St Edwen’s Church, Llanedwen

button-theme-crimeSt Edwen’s Church, Llanedwen

St Edwen’s church stands in isolation amid fields, close to the Menai Strait. The building we see here today dates from the 1850s, when a new church replaced an older one. Some of the carving inside dates from the 14th century. It is one of few regularly-used churches still lit entirely by candles. The liturgy of the 1662 Book of Common Prayer is still used here.

In 1875 the curate of Llanddaniel Fab and Llanedwen, Rev Thomas Morris Hughes, was tried at the Anglesey Assizes for lying about the birth and death of Ernest Hamer, the baby he’d fathered with his stepdaughter Alice Hamer. The pair had shared a bed at the Penrhyn Arms Hotel, Bangor, and other places.

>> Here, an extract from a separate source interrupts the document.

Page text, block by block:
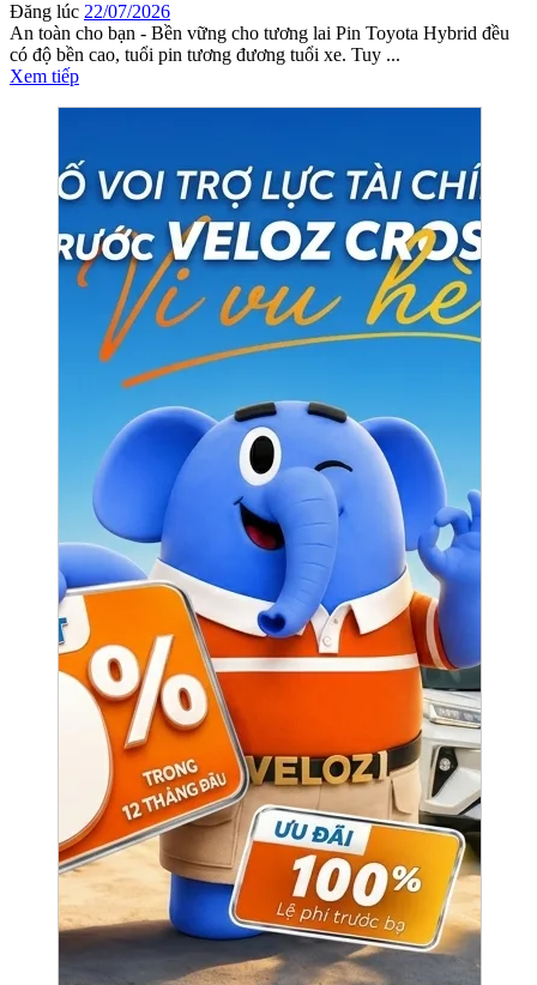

Ernest died from being fed inappropriate food, which he couldn’t digest. He was buried in Conwy but police exhumed the body. Hughes said the father was a Thomas Hughes of Harleston, Staffordshire, but this was soon disproved. He was banned from officiating in Bangor diocese before his case at the Assizes, where he received a five-year prison sentence. This was one of the last major cases prosecuted by David White Griffith in his 19 years as Anglesey’s chief constable.